Activity:
Search the records below for "closeness" and copy every line it turns up in.

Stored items
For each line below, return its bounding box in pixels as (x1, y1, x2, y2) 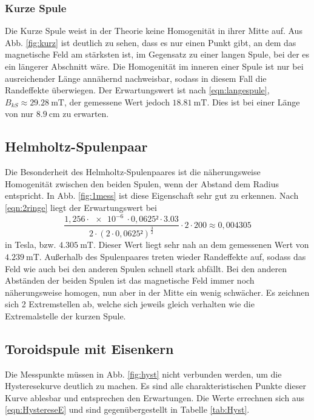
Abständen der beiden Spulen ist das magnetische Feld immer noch (5, 274, 255, 287)
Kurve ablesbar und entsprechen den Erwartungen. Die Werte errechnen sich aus (5, 391, 305, 404)
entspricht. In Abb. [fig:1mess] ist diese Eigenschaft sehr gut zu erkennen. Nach (5, 189, 299, 202)
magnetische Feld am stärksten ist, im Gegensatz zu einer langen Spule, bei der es (5, 48, 310, 61)
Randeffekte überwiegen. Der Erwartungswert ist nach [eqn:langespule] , (5, 84, 270, 96)
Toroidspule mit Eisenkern (5, 339, 174, 358)
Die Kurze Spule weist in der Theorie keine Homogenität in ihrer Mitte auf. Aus (5, 24, 302, 37)
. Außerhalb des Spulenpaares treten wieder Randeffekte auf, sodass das (39, 250, 306, 262)
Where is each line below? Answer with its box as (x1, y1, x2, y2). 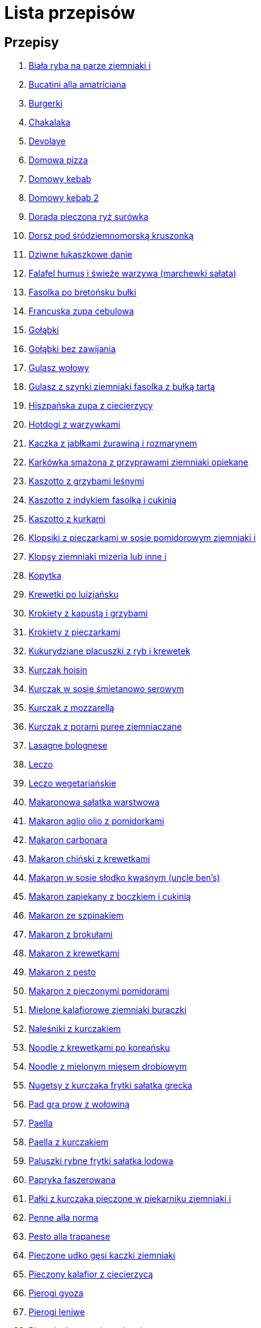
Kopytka (29, 570, 61, 581)
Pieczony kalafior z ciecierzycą (29, 1269, 153, 1280)
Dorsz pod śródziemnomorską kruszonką (29, 230, 194, 241)
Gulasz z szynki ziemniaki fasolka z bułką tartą (29, 381, 215, 392)
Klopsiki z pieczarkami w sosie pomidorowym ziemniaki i (29, 532, 256, 543)
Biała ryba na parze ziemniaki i (29, 60, 151, 71)
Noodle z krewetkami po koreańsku (29, 1042, 170, 1053)
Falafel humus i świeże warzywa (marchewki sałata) (29, 268, 237, 279)
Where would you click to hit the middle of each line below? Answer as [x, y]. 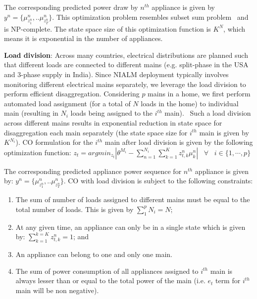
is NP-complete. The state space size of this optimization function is [107, 28]
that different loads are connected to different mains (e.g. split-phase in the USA [126, 64]
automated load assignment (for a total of [67, 103]
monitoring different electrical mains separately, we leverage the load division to [125, 84]
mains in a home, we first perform [199, 94]
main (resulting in [31, 113]
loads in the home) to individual [190, 103]
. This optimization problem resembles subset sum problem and [150, 17]
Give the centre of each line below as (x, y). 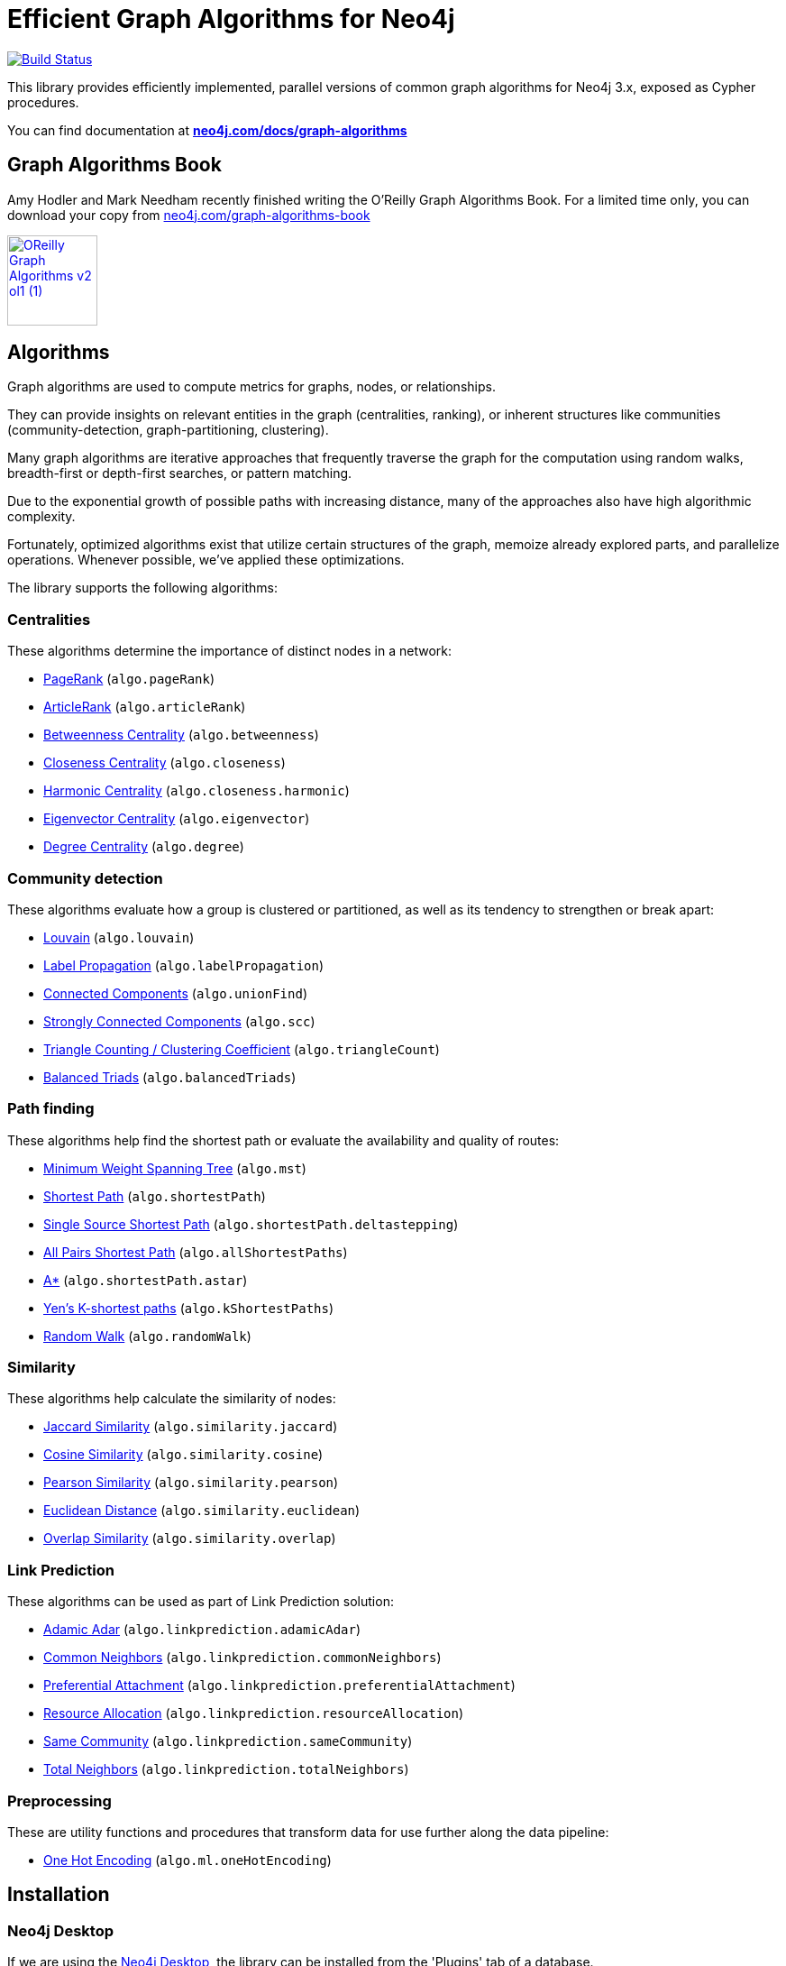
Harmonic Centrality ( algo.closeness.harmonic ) (196, 791)
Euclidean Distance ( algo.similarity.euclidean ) (202, 1511)
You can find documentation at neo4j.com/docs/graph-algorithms (207, 130)
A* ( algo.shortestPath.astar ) (146, 1280)
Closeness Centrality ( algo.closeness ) (165, 763)
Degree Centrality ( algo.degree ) (144, 847)
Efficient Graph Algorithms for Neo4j (231, 19)
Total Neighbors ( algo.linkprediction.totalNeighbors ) (226, 1769)

Written answer:
Harmonic Centrality ( algo.closeness.harmonic ) (196, 791)
Closeness Centrality ( algo.closeness ) (165, 763)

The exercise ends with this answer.